World Market is an expensive but pretty cool gift shop I regrettably didn't discover until around Christmastime of last year. Considering how much crazy holiday stuff they had out, I just knew I'd missed some prime Halloweenery, and have spent a whole year waiting to see what they'll get in stock this season. Maybe I need better things to look forward to in my life, but fortunately, they did not disappoint.
World Market normally specializes in selling snacks, candies, alcoholic beverages and other gift items not usually stocked in the United States, with a special aisle for British candy, another for Japanese crap and so forth, hence "World Market." Halloween, however, is something only America really cares about, so a lot of the items here are home grown. Few are exclusive to this store, but they definitely made some great choices with what to stock.
First, we have these roughly fist-sized "Gummy Mummies," whose packaging is far cooler in every way than anything that could be contained within. Their plastic shells were pretty solid and could likely be used to store all sorts of neat things once the mummies have been consumed, like spare change or rubber bugs or maybe dryer lint. Yeah. I would definitely fill one of these mummies with dryer lint.
Gummy rats on individual rat trap packages in one giant rat trap bag. This is what Halloween is all about. This is what trick-or-treating exists for. When I was a kid I was lucky to get much more than tootsie rolls or lollipops; I commend any household who buys something this cleverly hideous to hand out to kids. I was really tempted to buy these, but we never get trick-or-treaters and I never really eat gummy candy, so I'd have only tacked one to the wall or refrigerator as decoration and let the rest of the bag gather dust.
Crunchy cheese puffs are another thing I rarely partake of, but maybe I'd be more tempted if they were always marketed as "skeleton bones." You know, as opposed to like, pineapple bones or something.
Alright. I've seen gummy worms marketed a lot of creative ways, but I don't think I've seen anything approaching this level of absurdity. "Nose worms" are not a thing. They are especially not a thing you just casually name a candy as if it's a reference to anything of any sort ever. I'm certain that less than a few hundred people in the world have ever heard, thought of or uttered the phrase "nose worms" until it spawned from the imagination of some mad confectioner whose mental processes run on their own special track. The kind of track where nose worm is a thing.

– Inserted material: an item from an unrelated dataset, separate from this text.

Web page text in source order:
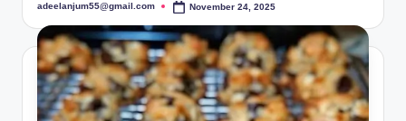
Posted
adeelanjum55@gmail.com November 24, 2025

Moving away from edible materials for now, these little yarn ornaments seem to be a World Market original product. One is quite clearly a mummy, but the other is a little more vague. Whatever it is, its hair is pulled into two buns in the back, so it's possibly female. She carries a knife and her own face is heavily scarred and stitched up. I don't think this represents any kind of Halloween character other than some kind of murderous and possibly self-mutilating stalker, which is frankly adorable.

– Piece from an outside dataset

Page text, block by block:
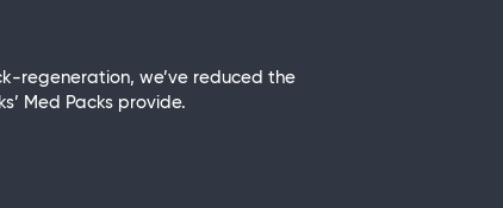
regeneration, we’ve reduced the
Med Packs provide.

There's nothing really funny or amazing to say about these tall, skinny monster candles; they're just plain cool and I wanted to show them. I know somebody who might appreciate blue-faced Dracula candle, but my favorites are the dapper pumpkin guy and the mummy carrying a skull in its arms, among other nondescript objects. The owl is also pretty cool looking, though nothing about it explicitly says "Halloween." That's the funny thing about owls; they're widely presented as a "Halloween animal" but aren't necessarily macabre at all. Halloween owls could really stand to benefit from some distinguishingly Halloween characteristics, like blood pouring out of their beaks or axes in their heads.
Yeah, that would work. All Halloween owls should have axes in their heads, so we know they're not just regular owls.

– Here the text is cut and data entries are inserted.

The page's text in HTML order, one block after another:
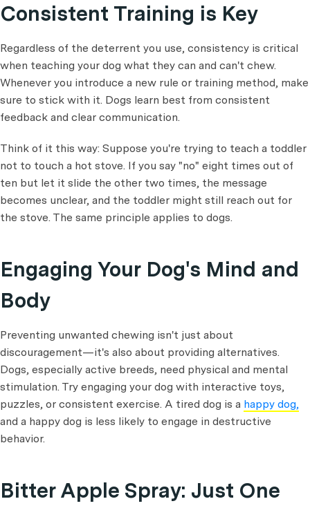
Consistent Training is Key
Regardless of the deterrent you use, consistency is critical
when teaching your dog what they can and can't chew.
Whenever you introduce a new rule or training method, make
sure to stick with it. Dogs learn best from consistent
feedback and clear communication.
Think of it this way: Suppose you're trying to teach a toddler
not to touch a hot stove. If you say "no" eight times out of
ten but let it slide the other two times, the message
becomes unclear, and the toddler might still reach out for
the stove. The same principle applies to dogs.
Engaging Your Dog's Mind and
Body
Preventing unwanted chewing isn't just about
discouragement—it's also about providing alternatives.
Dogs, especially active breeds, need physical and mental
stimulation. Try engaging your dog with interactive toys,
puzzles, or consistent exercise. A tired dog is a happy dog,
and a happy dog is less likely to engage in destructive
behavior.
Bitter Apple Spray: Just One

Now these are really cool. This same exact skeleton, complete with the gold tooth, has been sold in various colors as various types of toy, but here it's been repurposed as a set of string lights. I'm really tempted to go back for a set of these. I've never seen skeleton string lights with completely dangly bodies before.
These skeleton dishes were fairly confusing at first glance, until we figured out that one is a joke on Edward Scissorhands. It kind of loses a little magic to realize there's a point, though it's still pretty bizarre to have a skeleton with giant, literal scissors for hands. I'm not sure what the other one is supposed to be, he's got three claw marks or possibly bangs over one eye...any guesses?
By now you may be wondering what, out of all these wonderful little treasures, I actually decided to spend my money on, and here you are. This 1.99 "Bag of Bugs" called out to me even over the shrieking siren's song of the Nose Worms. I have no intention of actually eating the bugs, even though I may eventually remove them from the cardboard header. That's what I paid for. That positively darling little cockroach head peeking out at us from under the words "bag of bugs." I may go so far as to put this in a protective plastic sheath and use it to label my actual bag of bugs, because I am someone with an actual bag of bugs.